• Your instructions: Your result should be the lines holding the word "intellisys", copied from the entries below.

• Records to use:
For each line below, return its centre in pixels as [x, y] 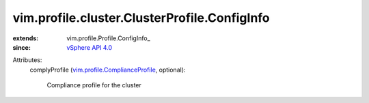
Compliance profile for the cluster [94, 85]
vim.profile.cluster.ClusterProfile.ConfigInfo [141, 18]
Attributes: [27, 60]
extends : [26, 38]
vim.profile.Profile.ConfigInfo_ [108, 38]
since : [22, 47]
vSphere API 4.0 [90, 47]
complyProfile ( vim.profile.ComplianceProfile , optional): [108, 70]
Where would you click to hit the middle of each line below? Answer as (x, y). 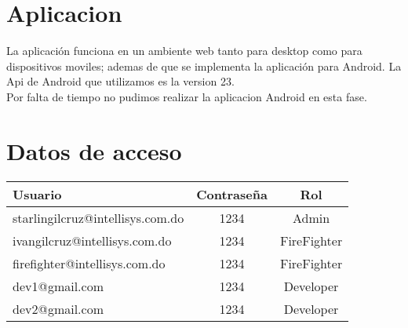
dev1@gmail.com (58, 286)
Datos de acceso (94, 150)
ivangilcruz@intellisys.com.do (92, 240)
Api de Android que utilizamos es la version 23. (120, 81)
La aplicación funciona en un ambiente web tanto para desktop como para (184, 51)
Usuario (37, 194)
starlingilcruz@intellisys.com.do (98, 217)
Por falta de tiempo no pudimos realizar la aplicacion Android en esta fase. (187, 96)

• Response box:
ivangilcruz@intellisys.com.do (92, 240)
starlingilcruz@intellisys.com.do (98, 217)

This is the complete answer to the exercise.